[Items from a dataset]
· · ·

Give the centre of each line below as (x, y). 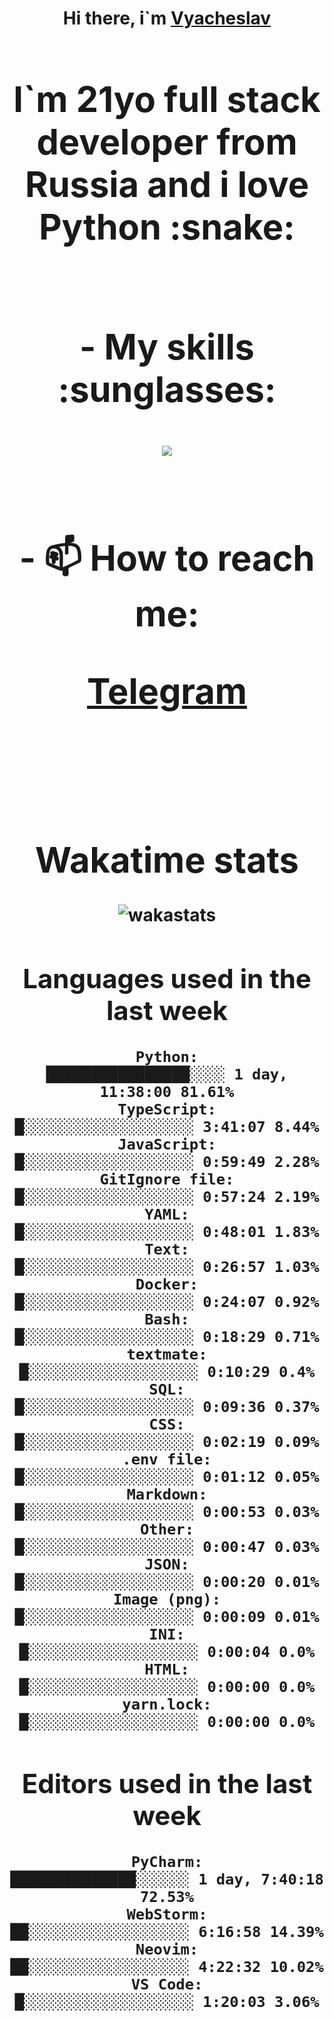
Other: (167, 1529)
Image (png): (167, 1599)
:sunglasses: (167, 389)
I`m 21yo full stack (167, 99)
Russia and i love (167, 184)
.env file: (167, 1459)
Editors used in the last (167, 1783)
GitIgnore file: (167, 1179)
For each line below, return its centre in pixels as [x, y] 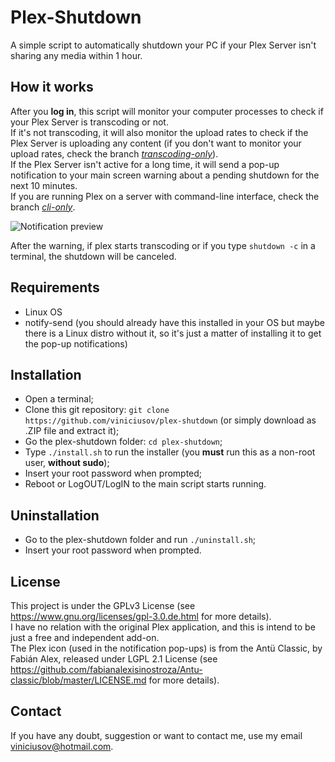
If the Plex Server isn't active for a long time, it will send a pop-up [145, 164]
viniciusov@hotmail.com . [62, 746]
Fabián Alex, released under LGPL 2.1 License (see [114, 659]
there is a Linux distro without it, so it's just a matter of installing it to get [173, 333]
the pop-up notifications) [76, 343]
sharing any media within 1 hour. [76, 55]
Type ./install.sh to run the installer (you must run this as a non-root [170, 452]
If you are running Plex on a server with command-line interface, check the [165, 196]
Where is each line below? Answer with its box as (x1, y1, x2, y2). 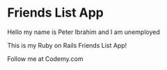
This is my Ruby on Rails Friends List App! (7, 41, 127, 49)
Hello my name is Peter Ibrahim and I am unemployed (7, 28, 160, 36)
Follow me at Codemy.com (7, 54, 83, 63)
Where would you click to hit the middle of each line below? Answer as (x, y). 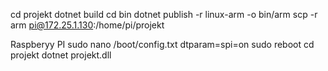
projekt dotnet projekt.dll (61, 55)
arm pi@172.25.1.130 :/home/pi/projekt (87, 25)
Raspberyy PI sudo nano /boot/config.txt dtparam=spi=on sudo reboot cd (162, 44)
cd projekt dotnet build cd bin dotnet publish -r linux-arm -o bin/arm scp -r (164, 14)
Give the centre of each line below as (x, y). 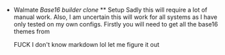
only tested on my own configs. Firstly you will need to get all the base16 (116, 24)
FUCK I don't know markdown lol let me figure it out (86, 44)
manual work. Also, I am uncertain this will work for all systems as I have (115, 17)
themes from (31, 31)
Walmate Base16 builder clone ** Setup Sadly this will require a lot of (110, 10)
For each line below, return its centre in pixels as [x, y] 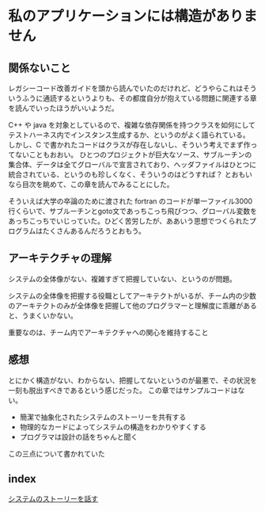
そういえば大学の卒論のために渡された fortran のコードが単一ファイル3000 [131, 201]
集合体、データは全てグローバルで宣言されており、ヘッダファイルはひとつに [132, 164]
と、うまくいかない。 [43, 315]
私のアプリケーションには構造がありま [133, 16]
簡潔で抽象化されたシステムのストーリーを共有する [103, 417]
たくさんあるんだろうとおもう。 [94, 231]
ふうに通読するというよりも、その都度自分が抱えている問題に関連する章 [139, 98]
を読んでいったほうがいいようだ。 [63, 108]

· · ·

EXERCISE DESCRIPTION
Begin with the first line of the records and repeat every line up to the one with "Hello my name", counting that line too. Pictures are not part of the copy.

FINAL ANSWER
Give the centre of each line below as (x, y). 
Other: (167, 1529)
Image (png): (167, 1599)
:sunglasses: (167, 389)
I`m 21yo full stack (167, 99)
Russia and i love (167, 184)
.env file: (167, 1459)
Editors used in the last (167, 1783)
GitIgnore file: (167, 1179)
For each line below, return its centre in pixels as [x, y] 
If the Plex Server isn't active for a long time, it will send a pop-up [145, 164]
viniciusov@hotmail.com . [62, 746]
Fabián Alex, released under LGPL 2.1 License (see [114, 659]
there is a Linux distro without it, so it's just a matter of installing it to get [173, 333]
the pop-up notifications) [76, 343]
sharing any media within 1 hour. [76, 55]
Type ./install.sh to run the installer (you must run this as a non-root [170, 452]
If you are running Plex on a server with command-line interface, check the [165, 196]
Where is each line below? Answer with its box as (x1, y1, x2, y2). 
This is my Ruby on Rails Friends List App! (7, 41, 127, 49)
Hello my name is Peter Ibrahim and I am unemployed (7, 28, 160, 36)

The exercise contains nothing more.